● **EXERCISE DIRECTIONS**
Exclude the pictures; give every entry again exactly as written.

Extracted data entries:
____

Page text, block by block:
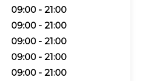
09:00 - 21:00
09:00 - 21:00
09:00 - 21:00
09:00 - 21:00
09:00 - 21:00
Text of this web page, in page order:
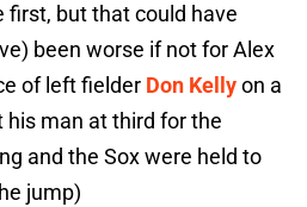
first, but that could have
been worse if not for Alex
of left fielder Don Kellyon a
his man at third for the
and the Sox were held to
jump)
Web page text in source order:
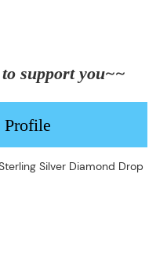
support you~~
Profile

____

● **WORKED SOLUTION**
Page text, block by block:
09:00 - 21:00
09:00 - 21:00
09:00 - 21:00
09:00 - 21:00
09:00 - 21:00
Text of this web page, in page order:
first, but that could have
been worse if not for Alex
of left fielder Don Kellyon a
his man at third for the
and the Sox were held to
jump)
Web page text in source order:
support you~~
Profile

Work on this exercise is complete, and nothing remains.